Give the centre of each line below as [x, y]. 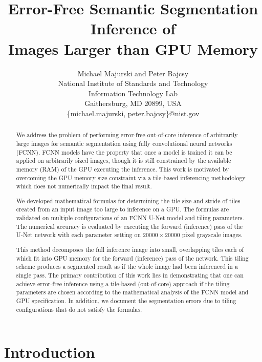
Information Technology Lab [133, 93]
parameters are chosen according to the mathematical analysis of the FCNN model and [132, 292]
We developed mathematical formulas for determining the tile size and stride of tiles [128, 200]
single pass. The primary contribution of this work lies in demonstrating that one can [130, 275]
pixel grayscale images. [212, 235]
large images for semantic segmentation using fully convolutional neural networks [124, 143]
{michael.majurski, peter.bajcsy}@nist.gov [133, 113]
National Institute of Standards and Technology [133, 83]
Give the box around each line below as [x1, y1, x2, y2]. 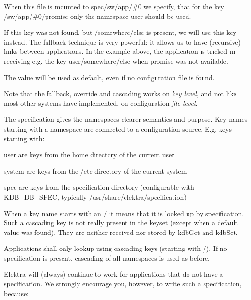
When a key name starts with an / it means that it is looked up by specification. [4, 208, 244, 218]
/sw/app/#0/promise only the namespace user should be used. [4, 11, 191, 21]
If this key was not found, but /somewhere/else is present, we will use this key [4, 27, 236, 37]
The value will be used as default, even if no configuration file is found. [4, 72, 215, 82]
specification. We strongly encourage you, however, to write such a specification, [4, 279, 242, 289]
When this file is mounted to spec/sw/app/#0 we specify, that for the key [4, 1, 224, 11]
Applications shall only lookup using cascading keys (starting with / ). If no [4, 243, 227, 253]
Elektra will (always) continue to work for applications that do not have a [4, 269, 223, 279]
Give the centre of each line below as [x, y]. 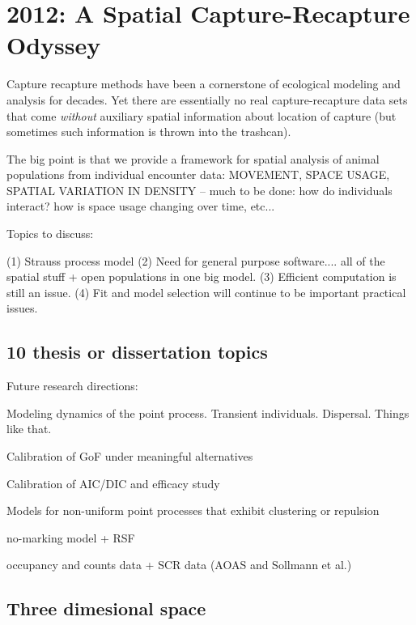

* Work request: Your task is to retype all the entries exactly and leave out any pictures.

* Worked solution:
Give the centre of each line below as [x, y]. 
Information Technology Lab [133, 93]
parameters are chosen according to the mathematical analysis of the FCNN model and [132, 292]
We developed mathematical formulas for determining the tile size and stride of tiles [128, 200]
single pass. The primary contribution of this work lies in demonstrating that one can [130, 275]
pixel grayscale images. [212, 235]
large images for semantic segmentation using fully convolutional neural networks [124, 143]
{michael.majurski, peter.bajcsy}@nist.gov [133, 113]
National Institute of Standards and Technology [133, 83]
Give the box around each line below as [x1, y1, x2, y2]. 
When a key name starts with an / it means that it is looked up by specification. [4, 208, 244, 218]
/sw/app/#0/promise only the namespace user should be used. [4, 11, 191, 21]
If this key was not found, but /somewhere/else is present, we will use this key [4, 27, 236, 37]
The value will be used as default, even if no configuration file is found. [4, 72, 215, 82]
specification. We strongly encourage you, however, to write such a specification, [4, 279, 242, 289]
When this file is mounted to spec/sw/app/#0 we specify, that for the key [4, 1, 224, 11]
Applications shall only lookup using cascading keys (starting with / ). If no [4, 243, 227, 253]
Elektra will (always) continue to work for applications that do not have a [4, 269, 223, 279]
Give the centre of each line below as [x, y]. 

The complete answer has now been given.